Search the records for the word "arguments". Copy every line where it appears.
(SUPPLIED INFORMATION)
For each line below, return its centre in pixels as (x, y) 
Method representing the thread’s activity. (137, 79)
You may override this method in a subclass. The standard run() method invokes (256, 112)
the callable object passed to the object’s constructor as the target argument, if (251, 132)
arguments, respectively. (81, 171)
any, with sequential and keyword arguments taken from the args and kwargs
(End SUPPLIED INFORMATION)
* _EXERCISE OUTPUT_:
arguments, respectively. (81, 171)
any, with sequential and keyword arguments taken from the args and kwargs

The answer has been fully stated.